**PROBLEM TO SOLVE:**
Nothing but the lines from the one containing "misdemeanor or a felony" through the end of the entries below should be set down, each exactly as written.

(Extracted data entries)
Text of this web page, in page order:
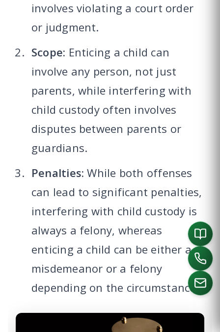
involves violating a court order
or judgment.
Scope: Enticing a child can
involve any person, not just
parents, while interfering with
child custody often involves
disputes between parents or
guardians.
Penalties: While both offenses
can lead to significant penalties,
interfering with child custody is
always a felony, whereas
enticing a child can be either a
misdemeanor or a felony
depending on the circumstances.
CALL US

**ANSWER AREA:**
misdemeanor or a felony
depending on the circumstances.
CALL US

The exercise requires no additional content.